Technical architecture
PDF upload → text + structure extraction (OCR fallback)
→ requirement mining (shall / must / required + context windows)
→ org context injection (RAG library + policy snippets)
→ Claude API (structured prompts, schema-validated JSON where applicable)
→ proposal draft assembly + confidence scoring per block
→ dashboard + RBAC (Viewer / Editor / Admin)Key features · 8 use cases
Use case 01
Upload BAA / RFP
Ingest PDFs, recover text from scans, version artifacts.
Use case 02
Inject org context
Attach corporate assets and past performance into RAG slots.
Use case 03
Review & validate
Human-in-the-loop edits on mined requirements and drafts.
Use case 04
Execution plan
Post-award milestone scaffolding tied to program phases.
Use case 05
Multi-org collaboration
Shared workspaces with permission-aware visibility.
Use case 06
Capital management
Admin workflows for allocation views and thresholds.
Use case 07
Timeline view
Cross-program schedule overlays and status lanes.
Use case 08
Confidence analytics
Aggregate scoring; spotlight blocks under review threshold.
Design process
We started from a role matrix—who can upload, who can spend, who can only read—and designed the dashboard and editor flows so permissions failed closed. Low-fidelity wireframes focused on the capture → generate → validate loop before visual polish.
Role / permissions matrix
| Capability | Viewer | Editor | Admin |
|---|---|---|---|
| View proposals & dashboards | View | View | View |
| Upload BAAs / RFPs | — | Edit | Edit |
| Run AI generation | — | Edit | Edit |
| Edit org RAG library | — | Edit | Edit |
| Capital allocation & user admin | — | — | Admin |
Product demo
Screen recording in the same Mac-style browser chrome used on the homepage feed.
Team
Six-person capstone team
- Sammi Li — PM / UI
- Athena Bui — Frontend / research
- Abdul Bdaiwi — UI/UX
- Brady Ransom — Frontend / ML
- Matthew Monahan — Backend
- Madison Min — Frontend / design
Challenges & learnings
- Jira noise: tickets often lacked the systems context needed to sequence PDF/OCR edge cases; we compensated with shared decision logs tied to each sprint demo.
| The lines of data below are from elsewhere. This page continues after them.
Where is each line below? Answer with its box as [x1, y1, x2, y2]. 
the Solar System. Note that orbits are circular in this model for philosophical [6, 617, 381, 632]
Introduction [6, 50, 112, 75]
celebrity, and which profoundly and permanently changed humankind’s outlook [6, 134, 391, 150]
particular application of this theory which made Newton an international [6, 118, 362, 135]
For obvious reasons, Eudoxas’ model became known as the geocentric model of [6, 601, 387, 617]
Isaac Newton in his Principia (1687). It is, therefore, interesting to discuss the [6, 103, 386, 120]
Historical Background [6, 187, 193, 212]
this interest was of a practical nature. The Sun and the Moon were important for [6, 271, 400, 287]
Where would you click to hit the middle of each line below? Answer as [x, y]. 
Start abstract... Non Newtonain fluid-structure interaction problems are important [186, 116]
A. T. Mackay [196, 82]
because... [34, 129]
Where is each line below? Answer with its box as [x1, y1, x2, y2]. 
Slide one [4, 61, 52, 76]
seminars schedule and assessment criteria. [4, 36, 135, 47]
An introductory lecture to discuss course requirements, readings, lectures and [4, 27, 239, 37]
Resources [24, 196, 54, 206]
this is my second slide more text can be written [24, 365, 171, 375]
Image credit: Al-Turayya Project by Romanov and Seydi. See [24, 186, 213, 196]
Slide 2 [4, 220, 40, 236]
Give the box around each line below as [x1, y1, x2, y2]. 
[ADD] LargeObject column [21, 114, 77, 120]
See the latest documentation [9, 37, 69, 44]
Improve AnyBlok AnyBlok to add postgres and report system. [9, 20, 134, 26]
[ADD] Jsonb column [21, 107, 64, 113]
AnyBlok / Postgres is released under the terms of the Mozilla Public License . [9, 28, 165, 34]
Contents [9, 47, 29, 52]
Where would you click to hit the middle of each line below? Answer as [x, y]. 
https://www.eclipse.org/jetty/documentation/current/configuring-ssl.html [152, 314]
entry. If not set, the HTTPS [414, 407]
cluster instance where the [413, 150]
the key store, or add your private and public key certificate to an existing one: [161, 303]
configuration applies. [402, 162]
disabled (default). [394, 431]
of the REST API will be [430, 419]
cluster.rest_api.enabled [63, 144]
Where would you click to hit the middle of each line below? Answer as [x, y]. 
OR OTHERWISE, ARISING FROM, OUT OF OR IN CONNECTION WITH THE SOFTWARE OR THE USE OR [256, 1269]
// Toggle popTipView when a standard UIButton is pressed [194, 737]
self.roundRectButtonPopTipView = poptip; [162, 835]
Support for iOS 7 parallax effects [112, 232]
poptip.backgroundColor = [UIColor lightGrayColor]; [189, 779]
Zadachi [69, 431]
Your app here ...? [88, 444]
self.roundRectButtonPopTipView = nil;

- Stakeholder shifts: mid-project additions to post-award views forced us to freeze an MVP slice for Leidos review while stubbing capital dashboards.
- No live BAA corpus: we combined synthetic solicitations with a curated RAG library and a fine-tuned Anthropic workflow key, explicitly labeling confidence so reviewers knew where hallucination risk clustered.
- Escalation gaps: clearer “blocker SLAs” between our team and Leidos PMs would have shaved integration risk earlier.
Outcomes / impact
- →Functional dashboard prototype with KPIs (totals, awarded, in-review, active, at-risk, avg. confidence 73%)
- →End-to-end AI pipeline from upload to scored draft blocks
- →Role-based access control aligned to Viewer / Editor / Admin personas
- →Presentation-ready demo to Leidos stakeholders
Next steps
- Promote PM-facing UI from static mockups into a clickable staging prototype aligned with engineering components.
- Expand the RAG library with cleared exemplars as they become available under partner guidance.
- Plan for full C3PAO CMMC compliance integration alongside enterprise identity and audit trails.